Having demonstrated that Allegro retains the high accuracy and transferability of the NequIP equivariant message passing interatomic potential, we show how the locality of the approach allows us to scale to large systems and longer time-scale. We perform this test on a large system of 421,824 atoms of the Li3PO4 system. In particular, we perform a strong scaling test, keeping the number of atoms of the system constant, but increasing the number of GPUs. The figure below shows how the computational efficiency - as measured by the accessible simulation speed measured in [ns/day] - changes with the number of GPUs we use (timings were performed in the molecular dynamics code LAMMPS). While on a single GPU the system is able to achieve approximately 0.5 ns/day, when increasing the compute, this number increases to approximately 16 ns/day when using 64 GPUs. We note that such an increase would be currently impossible with message passing approaches since they could not easily leverage the additional compute.

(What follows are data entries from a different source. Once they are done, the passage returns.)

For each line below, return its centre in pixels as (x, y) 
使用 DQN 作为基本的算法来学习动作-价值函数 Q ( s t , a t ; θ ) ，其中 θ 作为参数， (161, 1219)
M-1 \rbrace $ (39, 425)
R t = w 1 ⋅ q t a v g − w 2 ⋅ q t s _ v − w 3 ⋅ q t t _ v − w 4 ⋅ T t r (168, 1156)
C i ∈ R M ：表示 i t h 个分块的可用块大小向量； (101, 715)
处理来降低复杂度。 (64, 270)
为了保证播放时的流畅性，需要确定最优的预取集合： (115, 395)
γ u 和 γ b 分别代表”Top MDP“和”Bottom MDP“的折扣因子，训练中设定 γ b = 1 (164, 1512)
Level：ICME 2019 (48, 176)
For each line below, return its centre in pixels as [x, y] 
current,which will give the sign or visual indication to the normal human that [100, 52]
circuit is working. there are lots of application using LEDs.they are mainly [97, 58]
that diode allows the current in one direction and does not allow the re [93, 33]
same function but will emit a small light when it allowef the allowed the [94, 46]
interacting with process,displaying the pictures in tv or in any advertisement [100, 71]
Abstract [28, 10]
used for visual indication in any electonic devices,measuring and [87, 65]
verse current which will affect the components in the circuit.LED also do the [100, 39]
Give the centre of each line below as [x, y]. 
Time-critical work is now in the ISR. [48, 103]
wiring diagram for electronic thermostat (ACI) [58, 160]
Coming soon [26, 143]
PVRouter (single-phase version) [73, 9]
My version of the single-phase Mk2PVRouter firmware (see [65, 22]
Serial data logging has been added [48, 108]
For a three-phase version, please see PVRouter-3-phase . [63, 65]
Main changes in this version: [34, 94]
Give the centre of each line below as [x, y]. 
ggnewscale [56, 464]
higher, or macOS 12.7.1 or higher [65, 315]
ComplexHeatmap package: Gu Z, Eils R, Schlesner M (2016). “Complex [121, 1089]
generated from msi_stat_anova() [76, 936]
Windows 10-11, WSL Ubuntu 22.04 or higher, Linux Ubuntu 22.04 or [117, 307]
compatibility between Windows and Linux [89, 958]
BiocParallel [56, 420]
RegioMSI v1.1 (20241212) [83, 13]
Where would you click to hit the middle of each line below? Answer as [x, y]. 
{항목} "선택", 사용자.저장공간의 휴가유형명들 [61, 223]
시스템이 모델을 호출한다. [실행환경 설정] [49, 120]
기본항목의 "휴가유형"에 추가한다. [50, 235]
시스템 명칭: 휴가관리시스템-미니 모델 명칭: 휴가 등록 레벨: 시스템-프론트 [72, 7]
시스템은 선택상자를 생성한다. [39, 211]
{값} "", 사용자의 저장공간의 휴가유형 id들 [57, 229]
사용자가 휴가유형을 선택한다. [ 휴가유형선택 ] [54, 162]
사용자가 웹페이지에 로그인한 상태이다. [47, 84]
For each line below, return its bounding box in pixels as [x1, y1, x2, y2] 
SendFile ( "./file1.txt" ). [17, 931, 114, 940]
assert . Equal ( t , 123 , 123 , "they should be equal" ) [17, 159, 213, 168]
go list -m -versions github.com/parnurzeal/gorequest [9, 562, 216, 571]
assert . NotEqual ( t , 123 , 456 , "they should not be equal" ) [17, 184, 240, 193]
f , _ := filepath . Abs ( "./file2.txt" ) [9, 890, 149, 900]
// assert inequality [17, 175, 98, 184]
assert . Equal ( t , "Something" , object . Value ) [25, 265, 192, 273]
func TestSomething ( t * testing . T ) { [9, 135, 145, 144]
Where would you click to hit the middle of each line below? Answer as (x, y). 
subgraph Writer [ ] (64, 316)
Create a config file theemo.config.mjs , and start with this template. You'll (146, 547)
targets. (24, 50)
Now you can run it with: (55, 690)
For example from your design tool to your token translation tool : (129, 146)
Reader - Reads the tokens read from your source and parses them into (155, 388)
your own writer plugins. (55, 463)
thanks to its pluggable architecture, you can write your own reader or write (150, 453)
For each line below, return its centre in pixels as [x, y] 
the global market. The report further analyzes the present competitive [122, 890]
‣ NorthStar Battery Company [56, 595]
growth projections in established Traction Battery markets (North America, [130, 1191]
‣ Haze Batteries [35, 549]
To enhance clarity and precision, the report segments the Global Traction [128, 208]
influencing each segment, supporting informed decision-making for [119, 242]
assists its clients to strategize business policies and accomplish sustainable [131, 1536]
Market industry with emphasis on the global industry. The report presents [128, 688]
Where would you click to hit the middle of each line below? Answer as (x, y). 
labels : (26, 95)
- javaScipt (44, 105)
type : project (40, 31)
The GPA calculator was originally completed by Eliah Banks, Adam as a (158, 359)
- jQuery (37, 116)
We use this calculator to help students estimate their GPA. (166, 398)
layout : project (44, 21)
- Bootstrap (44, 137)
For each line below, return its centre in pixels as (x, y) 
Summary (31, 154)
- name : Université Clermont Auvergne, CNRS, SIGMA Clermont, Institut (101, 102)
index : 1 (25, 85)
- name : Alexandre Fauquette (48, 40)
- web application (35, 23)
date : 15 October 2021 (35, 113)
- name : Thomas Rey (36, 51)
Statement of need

Finally, we also demonstrate that with Allegro we can scale to truly massive systems, greatly increasing the realism of our simulations. To this end, we simultaneously increase the number of atoms as we increase compute. When scaling from 1 GPU to 128 GPUs, this finally allows us to run a molecular dynamics simulation of more than 100,000,000 atoms of a bulk silver system. Remarkably, this is achieved while retaining a high through-put of >1.5 ns/day. As a point of comparison, the 2020 ACM Gordon Bell Prize was award to the Deep Potential Molecular Dynamics system (also a machine learning interatomic potential) for achieving a 100-million-atom simulation on more than 27,000 GPUs. Here we are able to achieve a simulation of similar size on as few as 128 GPUs.
We believe the Allegro approach provides a significant step forward in pushing the boundary of accuracy and computational efficiency of machine learning interatomic potentials, leading to increased realism and predictive power of molecular simulations. The method is publicly available on Github under a MIT license, has a GPU-enabled integration with the popular molecular dynamics simulation code LAMMPS, comes with extensive tutorials for new users, is actively being supported and developed by the authors, and is already being used by scientists all around the globe to study complex molecular and materials systems.
 Batzner et al. (2022). E (3)-equivariant graph neural networks for data-efficient and accurate interatomic potentials. Nature communications, 13(1), 2453.
 Musaelian, A., Batzner, S., Johansson, A. et al. Learning local equivariant representations for large-scale atomistic dynamics. Nat Commun 14, 579 (2023).